Segment Start: Recorded information

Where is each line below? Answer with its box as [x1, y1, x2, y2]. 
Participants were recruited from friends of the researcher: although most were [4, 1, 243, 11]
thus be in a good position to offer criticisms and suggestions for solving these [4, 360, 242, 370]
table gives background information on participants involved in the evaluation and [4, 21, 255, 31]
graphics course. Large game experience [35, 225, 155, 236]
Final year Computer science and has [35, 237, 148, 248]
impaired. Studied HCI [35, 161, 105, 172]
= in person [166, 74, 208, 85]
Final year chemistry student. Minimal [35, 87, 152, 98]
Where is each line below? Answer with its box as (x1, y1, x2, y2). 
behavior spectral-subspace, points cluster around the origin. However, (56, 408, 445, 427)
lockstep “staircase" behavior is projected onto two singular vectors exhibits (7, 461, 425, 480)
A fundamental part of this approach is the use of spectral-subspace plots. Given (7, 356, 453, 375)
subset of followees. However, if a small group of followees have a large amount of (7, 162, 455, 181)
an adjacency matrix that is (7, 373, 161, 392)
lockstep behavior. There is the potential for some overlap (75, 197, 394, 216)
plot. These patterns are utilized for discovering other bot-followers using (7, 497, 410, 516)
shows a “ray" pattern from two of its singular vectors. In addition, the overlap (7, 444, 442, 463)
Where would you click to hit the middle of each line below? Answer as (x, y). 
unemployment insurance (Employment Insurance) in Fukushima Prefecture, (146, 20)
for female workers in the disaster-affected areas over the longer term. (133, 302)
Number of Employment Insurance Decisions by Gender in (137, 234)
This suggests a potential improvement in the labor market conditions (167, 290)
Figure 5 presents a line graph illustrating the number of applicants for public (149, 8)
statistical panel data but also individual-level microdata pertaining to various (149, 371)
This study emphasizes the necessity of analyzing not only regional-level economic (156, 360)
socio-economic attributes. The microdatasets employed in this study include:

Segment End: Recorded information

Exercise prompt:
Within the material above, please work out how many lines contain the word "level" and give that number by itself.

Result:
2